*** Block opens ***

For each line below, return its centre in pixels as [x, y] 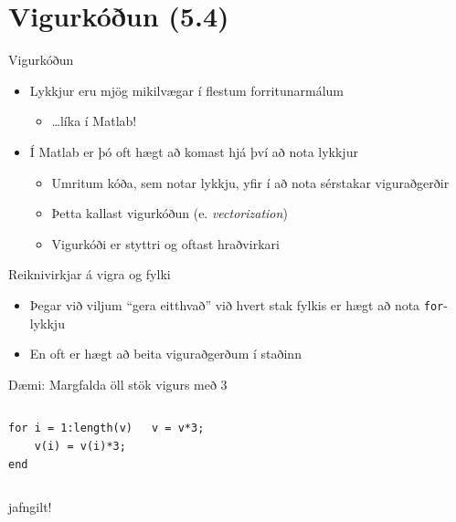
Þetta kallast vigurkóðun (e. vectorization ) [170, 213]
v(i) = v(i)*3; [80, 446]
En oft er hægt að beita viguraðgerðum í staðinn [165, 354]
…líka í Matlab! [94, 121]
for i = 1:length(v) [71, 428]
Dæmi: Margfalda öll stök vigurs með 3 [118, 384]
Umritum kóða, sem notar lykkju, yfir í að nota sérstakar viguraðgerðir [250, 182]
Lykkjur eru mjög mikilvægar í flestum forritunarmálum [186, 90]
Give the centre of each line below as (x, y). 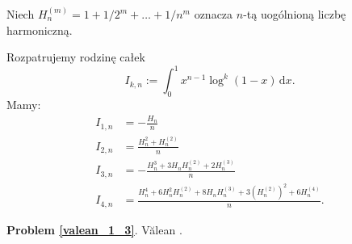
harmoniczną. (40, 29)
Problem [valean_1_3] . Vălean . (94, 229)
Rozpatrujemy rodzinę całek (76, 57)
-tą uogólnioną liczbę (295, 14)
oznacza (214, 14)
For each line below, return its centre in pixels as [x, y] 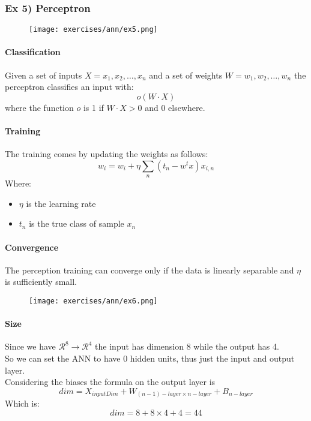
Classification [33, 52]
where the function [39, 107]
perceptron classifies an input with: [69, 87]
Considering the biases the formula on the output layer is [110, 382]
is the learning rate [61, 203]
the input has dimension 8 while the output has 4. [187, 346]
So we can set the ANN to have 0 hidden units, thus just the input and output [150, 358]
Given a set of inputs [44, 75]
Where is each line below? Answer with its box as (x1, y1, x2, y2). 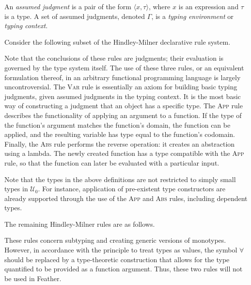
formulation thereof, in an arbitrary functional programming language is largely (4, 72, 241, 82)
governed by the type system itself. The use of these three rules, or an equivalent (4, 62, 244, 72)
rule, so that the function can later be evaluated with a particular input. (4, 157, 220, 168)
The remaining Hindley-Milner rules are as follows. (4, 218, 155, 229)
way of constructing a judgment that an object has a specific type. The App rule (4, 101, 243, 111)
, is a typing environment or (151, 11, 234, 21)
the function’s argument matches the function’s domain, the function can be (4, 119, 231, 130)
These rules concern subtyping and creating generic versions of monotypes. (4, 235, 226, 245)

*** Block closes ***

Would you print the material exactly once more, without any of its pictures?

For each line below, return its centre in pixels as [x, y] 
Þetta kallast vigurkóðun (e. vectorization ) [170, 213]
v(i) = v(i)*3; [80, 446]
En oft er hægt að beita viguraðgerðum í staðinn [165, 354]
…líka í Matlab! [94, 121]
for i = 1:length(v) [71, 428]
Dæmi: Margfalda öll stök vigurs með 3 [118, 384]
Umritum kóða, sem notar lykkju, yfir í að nota sérstakar viguraðgerðir [250, 182]
Lykkjur eru mjög mikilvægar í flestum forritunarmálum [186, 90]
Give the centre of each line below as (x, y). 
harmoniczną. (40, 29)
Problem [valean_1_3] . Vălean . (94, 229)
Rozpatrujemy rodzinę całek (76, 57)
-tą uogólnioną liczbę (295, 14)
oznacza (214, 14)
For each line below, return its centre in pixels as [x, y] 
Classification [33, 52]
where the function [39, 107]
perceptron classifies an input with: [69, 87]
Considering the biases the formula on the output layer is [110, 382]
is the learning rate [61, 203]
the input has dimension 8 while the output has 4. [187, 346]
So we can set the ANN to have 0 hidden units, thus just the input and output [150, 358]
Given a set of inputs [44, 75]
Where is each line below? Answer with its box as (x1, y1, x2, y2). 
formulation thereof, in an arbitrary functional programming language is largely (4, 72, 241, 82)
governed by the type system itself. The use of these three rules, or an equivalent (4, 62, 244, 72)
rule, so that the function can later be evaluated with a particular input. (4, 157, 220, 168)
The remaining Hindley-Milner rules are as follows. (4, 218, 155, 229)
way of constructing a judgment that an object has a specific type. The App rule (4, 101, 243, 111)
, is a typing environment or (151, 11, 234, 21)
the function’s argument matches the function’s domain, the function can be (4, 119, 231, 130)
These rules concern subtyping and creating generic versions of monotypes. (4, 235, 226, 245)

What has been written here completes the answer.